Do You like book Feeling Good: The New Mood Therapy (1999)?

I'd love to help in loaning it to you, but seeing as you're in the Philippines and I'm in the states, I don't see how that's going to be possible. It'd cost more to ship it than the book's actually worth.
—Jamie

I use David Burn's techniques from this book sometimes weekly, sometimes daily. I was familiarized with this book about 10 years ago and I still flip to page 40 to sort out "cognitive distortions." He has ways to pinpoint the thought processes that lead to sadness, anger, frustration, low self-image-- it is a logical and empowering tool to know how to quickly put out mental flares.
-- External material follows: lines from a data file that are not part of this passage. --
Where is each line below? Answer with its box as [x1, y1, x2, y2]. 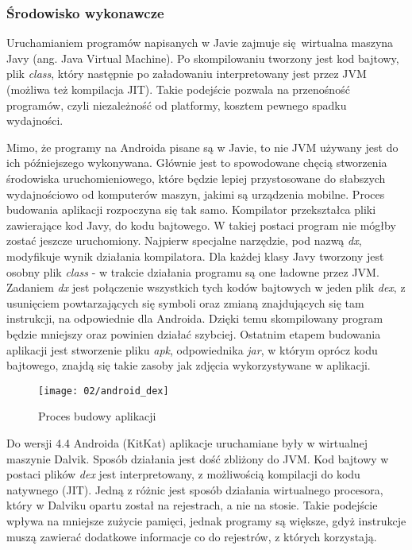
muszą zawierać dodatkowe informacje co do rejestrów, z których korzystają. [6, 528, 377, 544]
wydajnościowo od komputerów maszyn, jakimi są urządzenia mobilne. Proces [6, 185, 385, 202]
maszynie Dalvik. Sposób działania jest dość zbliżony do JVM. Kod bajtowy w [6, 450, 389, 467]
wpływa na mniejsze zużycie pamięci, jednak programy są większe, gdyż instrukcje [6, 512, 406, 529]
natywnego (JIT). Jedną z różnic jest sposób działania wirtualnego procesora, [6, 481, 383, 498]
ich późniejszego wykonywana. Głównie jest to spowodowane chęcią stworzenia [6, 154, 387, 171]
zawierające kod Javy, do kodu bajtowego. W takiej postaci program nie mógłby [6, 216, 396, 233]
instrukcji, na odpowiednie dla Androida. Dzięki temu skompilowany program [6, 310, 383, 327]
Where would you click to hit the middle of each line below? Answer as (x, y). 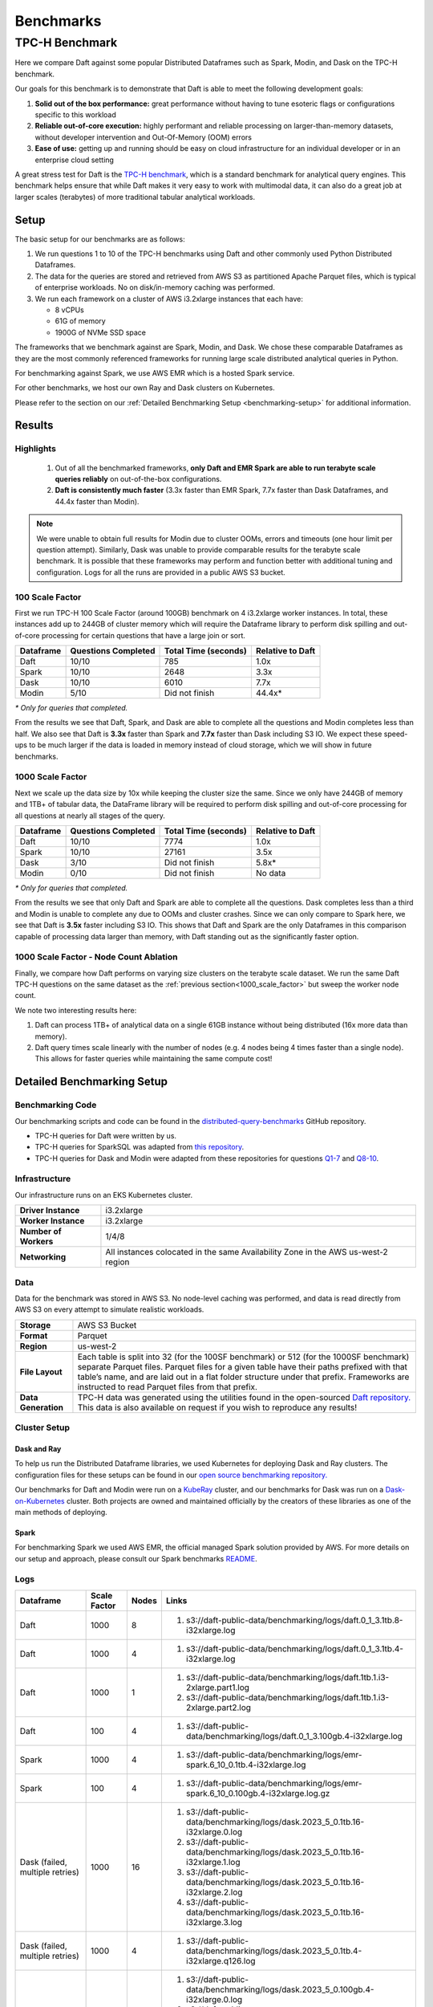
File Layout (41, 1371)
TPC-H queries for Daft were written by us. (105, 1135)
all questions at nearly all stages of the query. (90, 816)
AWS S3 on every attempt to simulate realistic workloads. (109, 1309)
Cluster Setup (42, 1427)
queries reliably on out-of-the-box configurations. (138, 479)
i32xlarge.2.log (214, 1892)
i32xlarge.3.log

Just a few of these "cognitive distortions" include: All-or-nothing thinking ("you always forget my birthday"), Mind-reading/the fortune teller error, Mental Filter (focusing on one negative event till everything seems to be negative), and emotional reasoning ("I feel_____ therefore it must be true.")After narrowing down your thought, finding which distortion it fits under, and then writing out a "rational response," it DOES make you feel good!! Instantly!Great tool to have. I am working on ways to simplify the methods to use for my children.
—Elaine

Many years ago I had a confluence of tragic events in my life and I decided to see a psychologist for a while. One day the psychologist told me that I needed to "deal with my feelings". I told him in frustration that I heard that many times before, but that I did not understand what that meant. I asked him what exactly do people do when they "deal with their feelings". He was silent for a few moments and then he wrote the name of this book down on a slip of paper. This book will tell you how to "deal with your feelings".You may get an instant change in your feelings on some small issues, but for the most part cognitive therapy is like jogging to lose weight. You have to do it consistently and for a while to get significant results. No magic, you have to work, but you will get good results.One of the symptoms of depression is not seeing things as they are. Since cognitive therapy works on learning to see things as how they are a person with severe depression might benefit from seeing a psychologist who specializes in cognitive therapy. Such a therapist can help a person see around their blind spots whereas a book can not.